OpenAI's Realtime API removes that overhead. It uses WebSockets to stream audio packets directly between your application and the model. As you speak, tiny audio chunks travel over the socket in real time. The moment you stop, the model already has the full payload and can begin responding. There is no transcription step, no separate TTS call. The model handles everything natively over a single persistent connection.

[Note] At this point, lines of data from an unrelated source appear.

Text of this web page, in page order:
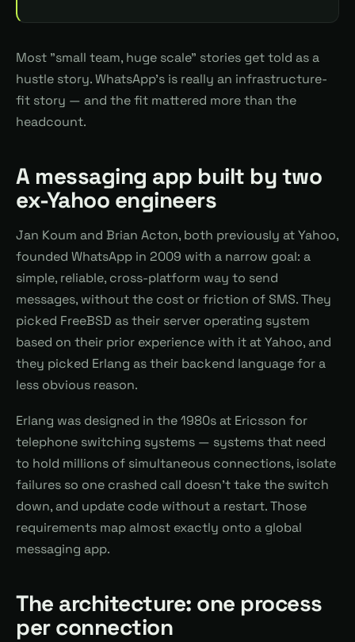
Most "small team, huge scale" stories get told as a
hustle story. WhatsApp's is really an infrastructure-
fit story — and the fit mattered more than the
headcount.
A messaging app built by two
ex-Yahoo engineers
Jan Koum and Brian Acton, both previously at Yahoo,
founded WhatsApp in 2009 with a narrow goal: a
simple, reliable, cross-platform way to send
messages, without the cost or friction of SMS. They
picked FreeBSD as their server operating system
based on their prior experience with it at Yahoo, and
they picked Erlang as their backend language for a
less obvious reason.
Erlang was designed in the 1980s at Ericsson for
telephone switching systems — systems that need
to hold millions of simultaneous connections, isolate
failures so one crashed call doesn't take the switch
down, and update code without a restart. Those
requirements map almost exactly onto a global
messaging app.
The architecture: one process
per connection
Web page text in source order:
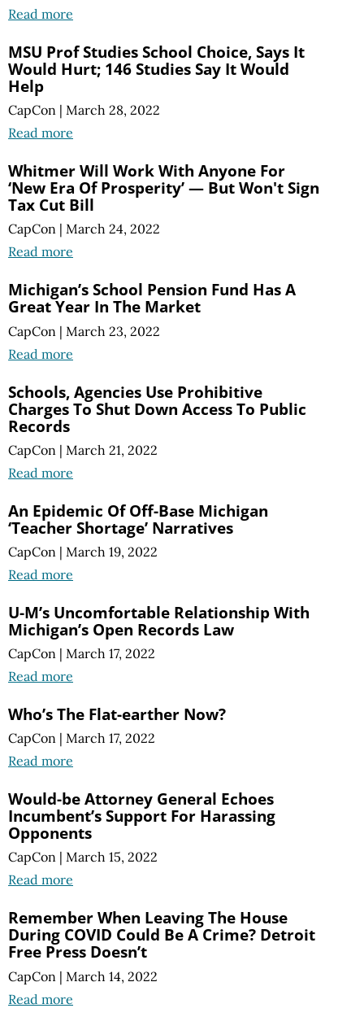
Read more
MSU Prof Studies School Choice, Says It
Would Hurt; 146 Studies Say It Would
Help
CapCon | March 28, 2022
Read more
Whitmer Will Work With Anyone For
‘New Era Of Prosperity’ — But Won't Sign
Tax Cut Bill
CapCon | March 24, 2022
Read more
Michigan’s School Pension Fund Has A
Great Year In The Market
CapCon | March 23, 2022
Read more
Schools, Agencies Use Prohibitive
Charges To Shut Down Access To Public
Records
CapCon | March 21, 2022
Read more
An Epidemic Of Off-Base Michigan
‘Teacher Shortage’ Narratives
CapCon | March 19, 2022
Read more
U-M’s Uncomfortable Relationship With
Michigan’s Open Records Law
CapCon | March 17, 2022
Read more
Who’s The Flat-earther Now?
CapCon | March 17, 2022
Read more
Would-be Attorney General Echoes
Incumbent’s Support For Harassing
Opponents
CapCon | March 15, 2022
Read more
Remember When Leaving The House
During COVID Could Be A Crime? Detroit
Free Press Doesn’t
CapCon | March 14, 2022
Read more
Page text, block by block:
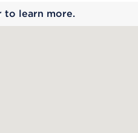
to learn more.
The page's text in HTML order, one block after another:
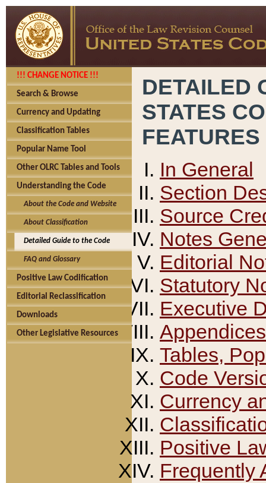
!!! CHANGE NOTICE !!!
Search & Browse
Currency and Updating
Classification Tables
Popular Name Tool
Other OLRC Tables and Tools
Understanding the Code
About the Code and Website
About Classification
Detailed Guide to the Code
FAQ and Glossary
Positive Law Codification
Editorial Reclassification
Downloads
Other Legislative Resources
DETAILED
STATES
FEATURES
In General
Section
Source
Notes
Editorial
Statutory
Executive
Appendices
Tables,
Code
Currency
Positive
Frequently
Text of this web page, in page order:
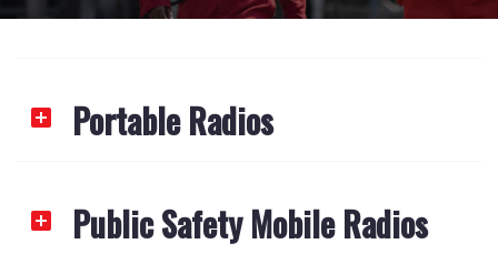
Portable Radios
Public Safety Mobile Radios
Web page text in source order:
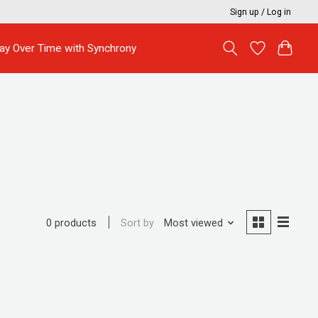
Sign up / Log in
Over Time with Synchrony
0 products Sort by Most viewed
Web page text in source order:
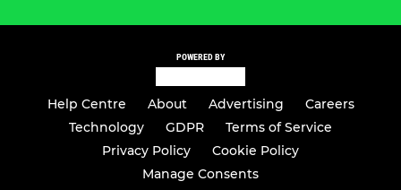
POWERED BY
Help Centre About Advertising
Careers
Technology
GDPR
Terms of Service
Privacy Policy
Cookie Policy
Manage Consents
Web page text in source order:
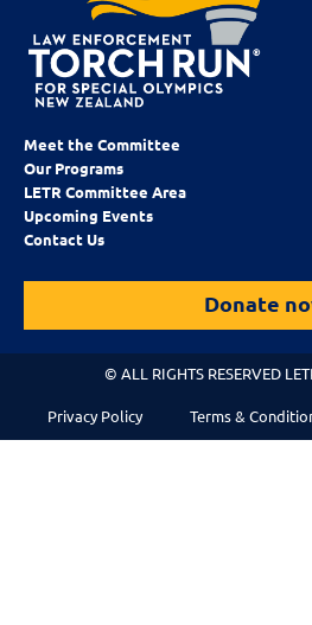
Meet the Committee
Our Programs
LETR Committee Area
Upcoming Events
Contact Us
Donate
© ALL RIGHTS RESERVED
Privacy Policy Terms &
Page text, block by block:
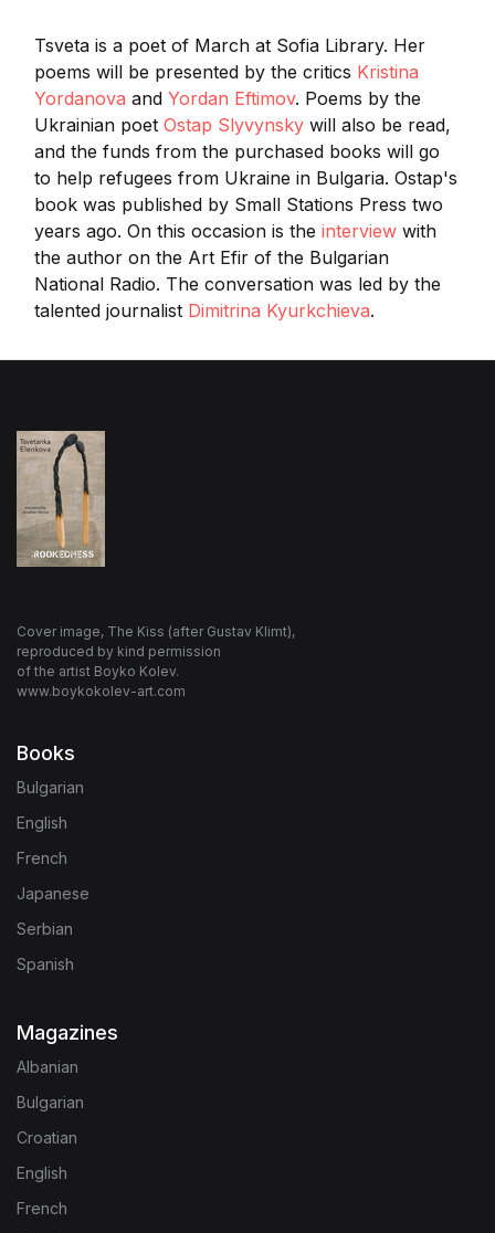
Tsveta is a poet of March at Sofia Library. Her
poems will be presented by the critics Kristina
Yordanova and Yordan Eftimov. Poems by the
Ukrainian poet Ostap Slyvynsky will also be read,
and the funds from the purchased books will go
to help refugees from Ukraine in Bulgaria. Ostap's
book was published by Small Stations Press two
years ago. On this occasion is the interview with
the author on the Art Efir of the Bulgarian
National Radio. The conversation was led by the
talented journalist Dimitrina Kyurkchieva.
Cover image, The Kiss (after Gustav Klimt),
reproduced by kind permission
of the artist Boyko Kolev.
www.boykokolev-art.com
Books
Bulgarian
English
French
Japanese
Serbian
Spanish
Magazines
Albanian
Bulgarian
Croatian
English
French
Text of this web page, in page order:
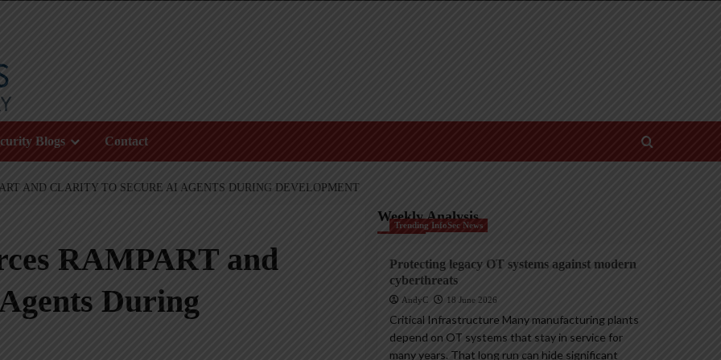
Blogs Contact
AND CLARITY TO SECURE AI AGENTS DURING DEVELOPMENT
RAMPART and
During
Weekly Analysis
Trending InfoSec News
Protecting legacy OT systems against modern
cyberthreats
AndyC 18 June 2026
Critical Infrastructure Many manufacturing plants
depend on OT systems that stay in service for
many years. That long run can hide significant
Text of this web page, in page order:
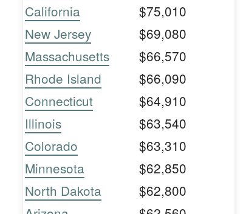
California
$75,010
New Jersey
$69,080
Massachusetts
$66,570
Rhode Island
$66,090
Connecticut
$64,910
Illinois
$63,540
Colorado
$63,310
Minnesota
$62,850
North Dakota
$62,800
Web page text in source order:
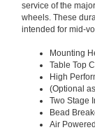
service of the
wheels. These
intended for mid-
Mounting
Table Top
High
(Optional
Two Stage
Bead
Air
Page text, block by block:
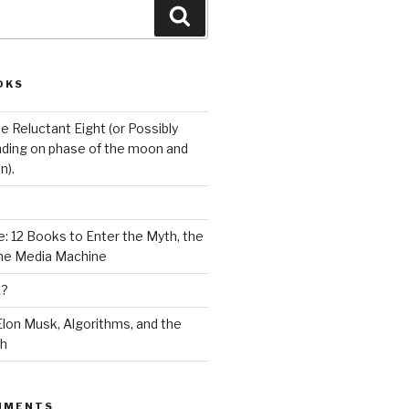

The result is voice interaction that feels conversational rather than transactional. And because the connection is stateful, the model remembers what was said earlier in the conversation without you manually managing chat history.

How It Works#

The key difference from the standard Chat Completions API is the transport layer. Instead of HTTP request/response pairs, the Realtime API maintains a WebSocket connection. Both sides can send messages at any time.

For the design side of the same problem, read OpenAI Codex: Cloud AI Coding With GPT-5.3 with OpenAI vs Anthropic in 2026 - Models, Tools, and Developer Experience; they show how agent-generated interfaces fail and how to give coding agents better visual constraints.

On the client side, your microphone captures audio and streams small packets to the server. On the server side, a relay process forwards those packets through the WebSocket to OpenAI. The model processes the audio, generates a response, and streams audio packets back. Your application plays them as they arrive.

This architecture means:

No manual transcription - the model receives raw audio directly
No separate TTS - the model generates audio output natively
Stateful conversations - the model tracks conversation history server-side
Function calling - the model can invoke tools mid-conversation, just like Chat Completions

Setting Up the Console App#

OpenAI provides a reference console application that demonstrates the full Realtime API feature set. Clone it to get started:

Terminal

git clone https://github.com/openai/openai-realtime-console.git
cd openai-realtime-console
pnpm install

Create a .env file with your API key:

Terminal

OPENAI_API_KEY=sk-your-api-key-here
REACT_APP_LOCAL_RELAY_SERVER_URL=http://localhost:8081

You need two processes running. The frontend serves the React app, and the relay server handles the WebSocket connection to OpenAI:

Terminal

# Terminal 1 - Frontend
npm start

# Terminal 2 - Relay server
pnpm run relay

Once both are running, open the app in your browser and click "Connect." You should see client and server packet counters incrementing as you speak. Those numbers represent the audio chunks traveling back and forth over the WebSocket.

Why a Relay Server?#

The relay server sits between your frontend and OpenAI's WebSocket endpoint. You need it because:

API key security - your OpenAI key stays on the server, never exposed to the browser
WebSocket proxying - the relay forwards audio packets between the browser WebSocket and the OpenAI WebSocket
Production path - in a deployed app, this is where you would add authentication, rate limiting, and usage tracking

For local development, the relay runs on port 8081. In production, you would deploy this as a Node.js service behind your API.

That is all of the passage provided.